Following today’s news that the Serious Fraud Office (SFO) is moving in on the Tesco £263m auditing ‘black hole’, I suspect that several people I know and like will be feeling quite apprehensive at the prospect of some serious official questioning. There is something in this story – from what has emerged so far – that’s rather reminiscent of the scandal that surrounded the British parliamentary expenses system a few years ago. But the numbers are, of course, bigger this time.
In both cases, a group of people knew at least part of what was going on – and knew that others in the loop knew – but no one was talking. In the Westminster scandal, members of parliament annually pocketed thousands of pounds to cover payments for which they were absolutely not eligible. This is precisely what Tesco is accused of doing: asking suppliers for money that should only have been payable if sales of their products had been greater than they actually were. In technical terms, the accusation is that the retailer was ‘bringing forward rebates’: or, as an accountant might say ‘claiming profits that have not yet been made’. Which sounds to me rather like the classic Israeli military term, ‘pre-emptive retaliation’.

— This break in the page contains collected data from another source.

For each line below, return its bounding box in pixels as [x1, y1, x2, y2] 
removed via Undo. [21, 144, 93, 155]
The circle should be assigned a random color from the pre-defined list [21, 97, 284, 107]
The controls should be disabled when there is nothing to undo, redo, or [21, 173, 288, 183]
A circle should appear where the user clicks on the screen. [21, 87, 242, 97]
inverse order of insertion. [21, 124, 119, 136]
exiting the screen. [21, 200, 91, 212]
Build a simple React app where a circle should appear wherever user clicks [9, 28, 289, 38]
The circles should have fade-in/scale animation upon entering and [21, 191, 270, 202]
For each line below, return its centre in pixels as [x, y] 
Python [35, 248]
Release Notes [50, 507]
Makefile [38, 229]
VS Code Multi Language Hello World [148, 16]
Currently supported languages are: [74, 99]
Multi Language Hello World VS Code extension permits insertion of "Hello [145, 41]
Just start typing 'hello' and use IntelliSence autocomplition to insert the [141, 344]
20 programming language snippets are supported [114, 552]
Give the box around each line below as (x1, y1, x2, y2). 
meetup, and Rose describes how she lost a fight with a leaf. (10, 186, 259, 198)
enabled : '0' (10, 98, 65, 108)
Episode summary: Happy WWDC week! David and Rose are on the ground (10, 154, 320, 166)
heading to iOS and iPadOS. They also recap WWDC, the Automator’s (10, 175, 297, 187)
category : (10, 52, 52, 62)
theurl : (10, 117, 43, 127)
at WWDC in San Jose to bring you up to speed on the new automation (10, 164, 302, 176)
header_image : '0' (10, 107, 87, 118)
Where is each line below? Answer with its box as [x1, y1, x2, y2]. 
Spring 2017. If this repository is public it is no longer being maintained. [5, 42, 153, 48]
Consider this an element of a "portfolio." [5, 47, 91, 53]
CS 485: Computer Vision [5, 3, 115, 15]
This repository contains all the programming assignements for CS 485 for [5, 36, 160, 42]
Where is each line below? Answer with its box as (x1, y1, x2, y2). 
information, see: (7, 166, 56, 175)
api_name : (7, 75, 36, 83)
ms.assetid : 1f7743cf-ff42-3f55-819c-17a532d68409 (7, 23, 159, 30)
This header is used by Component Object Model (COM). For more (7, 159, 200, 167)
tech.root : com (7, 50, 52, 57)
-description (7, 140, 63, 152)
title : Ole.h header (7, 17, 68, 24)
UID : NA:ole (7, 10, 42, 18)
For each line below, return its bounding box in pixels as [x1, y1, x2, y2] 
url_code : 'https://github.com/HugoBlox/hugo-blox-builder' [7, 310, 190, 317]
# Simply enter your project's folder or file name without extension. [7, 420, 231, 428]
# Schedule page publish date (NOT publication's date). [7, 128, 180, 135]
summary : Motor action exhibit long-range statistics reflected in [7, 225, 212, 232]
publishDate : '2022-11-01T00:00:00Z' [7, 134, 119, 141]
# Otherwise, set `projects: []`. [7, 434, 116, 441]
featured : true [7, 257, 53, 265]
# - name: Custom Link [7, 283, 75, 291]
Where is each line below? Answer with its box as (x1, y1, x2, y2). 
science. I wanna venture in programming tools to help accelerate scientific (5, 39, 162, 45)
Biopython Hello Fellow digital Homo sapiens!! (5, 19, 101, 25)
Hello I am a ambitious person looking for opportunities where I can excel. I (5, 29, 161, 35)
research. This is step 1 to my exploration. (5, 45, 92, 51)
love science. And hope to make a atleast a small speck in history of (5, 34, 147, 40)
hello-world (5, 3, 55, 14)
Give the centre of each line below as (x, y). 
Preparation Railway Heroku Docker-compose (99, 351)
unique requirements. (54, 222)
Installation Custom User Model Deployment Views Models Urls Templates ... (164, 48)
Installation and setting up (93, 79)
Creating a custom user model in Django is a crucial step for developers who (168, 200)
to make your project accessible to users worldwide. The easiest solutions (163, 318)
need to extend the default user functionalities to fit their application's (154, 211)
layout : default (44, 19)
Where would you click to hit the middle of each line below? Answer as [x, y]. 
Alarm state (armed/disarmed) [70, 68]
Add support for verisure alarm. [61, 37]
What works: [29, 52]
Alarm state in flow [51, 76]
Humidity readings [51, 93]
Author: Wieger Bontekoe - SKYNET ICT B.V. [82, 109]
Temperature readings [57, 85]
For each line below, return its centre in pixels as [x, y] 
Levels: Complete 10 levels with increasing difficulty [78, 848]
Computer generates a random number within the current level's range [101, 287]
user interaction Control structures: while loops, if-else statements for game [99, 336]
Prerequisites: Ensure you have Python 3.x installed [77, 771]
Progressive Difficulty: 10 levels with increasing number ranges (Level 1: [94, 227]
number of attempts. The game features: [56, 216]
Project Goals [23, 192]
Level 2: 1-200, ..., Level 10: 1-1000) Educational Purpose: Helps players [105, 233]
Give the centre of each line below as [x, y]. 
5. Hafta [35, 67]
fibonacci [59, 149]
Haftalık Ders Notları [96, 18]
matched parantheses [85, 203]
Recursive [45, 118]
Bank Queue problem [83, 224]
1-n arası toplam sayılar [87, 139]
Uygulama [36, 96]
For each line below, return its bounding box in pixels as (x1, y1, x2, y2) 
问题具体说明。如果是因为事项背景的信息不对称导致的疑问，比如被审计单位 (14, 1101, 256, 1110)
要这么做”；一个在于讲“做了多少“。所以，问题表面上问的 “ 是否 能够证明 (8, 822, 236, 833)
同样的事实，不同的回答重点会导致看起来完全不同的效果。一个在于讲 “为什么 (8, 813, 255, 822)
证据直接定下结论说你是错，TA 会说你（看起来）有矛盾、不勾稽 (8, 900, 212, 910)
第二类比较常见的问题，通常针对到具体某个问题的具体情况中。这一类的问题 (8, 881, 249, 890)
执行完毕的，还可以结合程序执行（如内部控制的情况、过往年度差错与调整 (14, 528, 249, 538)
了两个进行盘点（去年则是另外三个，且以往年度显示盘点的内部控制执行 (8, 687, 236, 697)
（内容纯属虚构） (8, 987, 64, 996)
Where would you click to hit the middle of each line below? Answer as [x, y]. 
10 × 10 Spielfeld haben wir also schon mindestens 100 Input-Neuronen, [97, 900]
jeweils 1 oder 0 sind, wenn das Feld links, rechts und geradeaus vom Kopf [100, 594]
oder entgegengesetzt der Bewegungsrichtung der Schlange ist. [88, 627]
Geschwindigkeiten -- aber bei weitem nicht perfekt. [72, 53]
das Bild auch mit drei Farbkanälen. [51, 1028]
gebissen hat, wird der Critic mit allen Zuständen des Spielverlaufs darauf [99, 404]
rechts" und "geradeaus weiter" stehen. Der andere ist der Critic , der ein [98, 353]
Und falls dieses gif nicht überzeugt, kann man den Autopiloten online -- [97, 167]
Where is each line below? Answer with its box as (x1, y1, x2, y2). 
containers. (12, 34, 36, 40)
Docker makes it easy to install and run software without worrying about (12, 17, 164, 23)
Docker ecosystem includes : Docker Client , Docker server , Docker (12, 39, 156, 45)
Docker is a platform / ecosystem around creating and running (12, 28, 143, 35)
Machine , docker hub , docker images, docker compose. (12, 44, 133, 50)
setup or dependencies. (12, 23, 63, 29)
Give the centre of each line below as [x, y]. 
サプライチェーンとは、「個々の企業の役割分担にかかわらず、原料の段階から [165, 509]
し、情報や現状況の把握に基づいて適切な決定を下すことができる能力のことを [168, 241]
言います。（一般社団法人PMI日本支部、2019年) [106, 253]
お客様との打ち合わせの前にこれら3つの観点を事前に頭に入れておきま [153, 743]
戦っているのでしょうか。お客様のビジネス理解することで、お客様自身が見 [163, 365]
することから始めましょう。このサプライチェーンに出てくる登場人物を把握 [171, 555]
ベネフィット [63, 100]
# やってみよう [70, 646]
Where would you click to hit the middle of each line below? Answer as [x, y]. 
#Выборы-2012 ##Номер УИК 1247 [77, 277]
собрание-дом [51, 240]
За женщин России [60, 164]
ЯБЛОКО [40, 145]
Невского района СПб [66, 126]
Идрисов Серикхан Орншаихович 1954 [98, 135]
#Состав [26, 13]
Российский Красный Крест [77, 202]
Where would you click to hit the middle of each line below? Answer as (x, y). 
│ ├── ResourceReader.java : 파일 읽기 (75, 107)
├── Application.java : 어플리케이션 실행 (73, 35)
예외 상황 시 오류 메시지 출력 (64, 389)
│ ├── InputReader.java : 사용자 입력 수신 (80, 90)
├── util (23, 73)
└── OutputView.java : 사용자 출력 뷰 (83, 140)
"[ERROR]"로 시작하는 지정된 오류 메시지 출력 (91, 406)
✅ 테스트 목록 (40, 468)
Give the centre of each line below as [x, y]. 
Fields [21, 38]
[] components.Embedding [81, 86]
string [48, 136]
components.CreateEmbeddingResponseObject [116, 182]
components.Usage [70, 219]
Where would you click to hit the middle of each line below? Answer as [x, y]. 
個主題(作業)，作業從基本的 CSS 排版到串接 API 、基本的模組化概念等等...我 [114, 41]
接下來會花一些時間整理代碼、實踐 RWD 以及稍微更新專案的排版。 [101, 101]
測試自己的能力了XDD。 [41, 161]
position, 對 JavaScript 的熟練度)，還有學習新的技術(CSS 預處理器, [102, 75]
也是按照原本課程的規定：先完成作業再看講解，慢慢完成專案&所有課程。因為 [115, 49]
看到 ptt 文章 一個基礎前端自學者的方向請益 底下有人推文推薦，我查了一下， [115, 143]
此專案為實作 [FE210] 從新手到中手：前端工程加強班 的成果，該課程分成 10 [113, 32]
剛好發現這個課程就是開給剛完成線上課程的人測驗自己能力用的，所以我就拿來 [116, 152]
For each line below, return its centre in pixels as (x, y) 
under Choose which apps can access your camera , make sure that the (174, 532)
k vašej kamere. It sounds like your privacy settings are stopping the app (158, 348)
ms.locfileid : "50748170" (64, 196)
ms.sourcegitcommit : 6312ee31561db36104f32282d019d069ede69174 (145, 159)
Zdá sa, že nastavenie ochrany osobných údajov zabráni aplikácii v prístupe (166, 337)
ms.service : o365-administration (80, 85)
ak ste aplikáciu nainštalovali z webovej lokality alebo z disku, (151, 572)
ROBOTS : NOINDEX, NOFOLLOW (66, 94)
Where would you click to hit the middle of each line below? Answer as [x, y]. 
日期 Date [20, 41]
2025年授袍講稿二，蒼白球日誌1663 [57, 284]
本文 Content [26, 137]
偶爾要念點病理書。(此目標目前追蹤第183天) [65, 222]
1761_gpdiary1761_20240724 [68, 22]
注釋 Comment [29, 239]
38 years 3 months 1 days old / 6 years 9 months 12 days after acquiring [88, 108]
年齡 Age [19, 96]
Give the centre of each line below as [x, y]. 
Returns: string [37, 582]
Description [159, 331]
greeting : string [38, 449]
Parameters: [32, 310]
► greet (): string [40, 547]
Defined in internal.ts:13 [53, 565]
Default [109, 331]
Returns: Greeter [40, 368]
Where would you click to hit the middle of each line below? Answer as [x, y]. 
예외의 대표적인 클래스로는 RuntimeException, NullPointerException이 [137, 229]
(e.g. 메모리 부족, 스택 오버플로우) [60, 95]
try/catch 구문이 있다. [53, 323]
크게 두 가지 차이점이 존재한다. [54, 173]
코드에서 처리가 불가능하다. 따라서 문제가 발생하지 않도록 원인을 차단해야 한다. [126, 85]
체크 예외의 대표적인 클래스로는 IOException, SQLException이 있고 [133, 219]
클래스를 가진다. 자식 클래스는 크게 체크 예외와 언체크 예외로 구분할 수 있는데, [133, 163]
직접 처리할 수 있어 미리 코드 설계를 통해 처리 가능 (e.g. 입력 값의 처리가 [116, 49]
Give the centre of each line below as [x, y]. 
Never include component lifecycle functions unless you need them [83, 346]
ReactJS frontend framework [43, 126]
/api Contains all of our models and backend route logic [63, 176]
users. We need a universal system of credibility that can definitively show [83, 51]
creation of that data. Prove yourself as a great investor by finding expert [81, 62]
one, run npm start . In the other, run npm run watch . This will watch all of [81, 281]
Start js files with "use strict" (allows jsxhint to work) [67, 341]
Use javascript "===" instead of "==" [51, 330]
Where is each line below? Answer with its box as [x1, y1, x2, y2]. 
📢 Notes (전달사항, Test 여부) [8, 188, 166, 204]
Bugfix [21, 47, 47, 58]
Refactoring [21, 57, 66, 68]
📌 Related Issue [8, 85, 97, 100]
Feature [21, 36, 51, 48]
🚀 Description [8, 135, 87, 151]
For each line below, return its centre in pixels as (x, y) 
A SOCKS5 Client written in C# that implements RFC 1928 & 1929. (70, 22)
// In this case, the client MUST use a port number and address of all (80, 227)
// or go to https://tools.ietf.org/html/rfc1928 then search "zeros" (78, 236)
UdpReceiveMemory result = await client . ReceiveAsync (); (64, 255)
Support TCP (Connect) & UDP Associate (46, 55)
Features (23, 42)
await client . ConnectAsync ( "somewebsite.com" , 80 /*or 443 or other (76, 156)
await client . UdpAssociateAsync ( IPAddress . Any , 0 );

Getting sales projections wrong is not very difficult; quite the reverse. But at Tesco, it looks as though it was happening on an industrial scale, and over several years. Profits are believed to have been overstated by £118m in the first half of 2014, by £70m in the 2013-2014 financial year and by £75m prior to that. Given the limited number of suppliers big enough to make these kinds of payments and with whom supermarkets have close relationships, it is more than likely that the retailer will have made a number of visits to the same well. (Wine-focused readers should note that as I mentioned previously, it is very likely that wine suppliers will only have been contributing in the same way – and at relatively smaller levels – as much bigger companies such as Coca Cola, Unilever and Procter & Gamble).
The SFO investigation will take a long while: the numbers are big and the stakes high. But while the wheels grind small and slow, there are bound to be increasing discussions over the nature and desirability of the ‘commercial income’ that lies at the heart of this saga. Some readers of own little piece may have gained the impression that I prefer the German discounter model of net sales in which the payments only ever go from retailer to supplier and not vice versa.
Far from it. In fact, I entirely understand the logic of suppliers contributing to retailers financially in the context of a strategy to build sales – and ultimately profitability – of a brand.
The JBP sounds like a very good idea. What’s not to like? Well, actually, as several respondents to the piece have made clear, rather a lot. First, it naturally favours the trend towards small numbers of big retailers trading with small numbers of big suppliers. A JBP makes no sense when applied to smaller producers and importers. As Angela Mount, former wine buyer at the now-closed UK retailer Somerfield said in a recent Harpers piece, she was almost obliged to work with companies with the “most lucrative promotional strategies and marketing money”. Her employers told her to “Get the brands listed who are going to give us money…”
Second, even when signed between grown ups, a JBP can be a very unequal arrangement.
In other words, rather like the UK being fined by the EU for having the fastest-recovering economy in Europe, wine producers can be penalised by their customers for making a product consumers enjoy drinking and believe to be good value. Suppliers can of course walk away from the table when the play gets too rough, but the world is full of wine and plenty of companies ready to adapt their modus operandi to the UK model. Like a Victorian schoolboy who keeps a book ready to stick down the back of his trousers in case of a beating from the teacher, they hold a cash reserve with which to fund retailers’ unexpected calls for cash.
The point to be stressed is that nothing I have just described necessarily fits into the remit of the SFO enquiry. In other words, as long as the retailer keeps its accounts correctly, it will be breaking no rules. Whether this is all a Good Thing is a matter of opinion.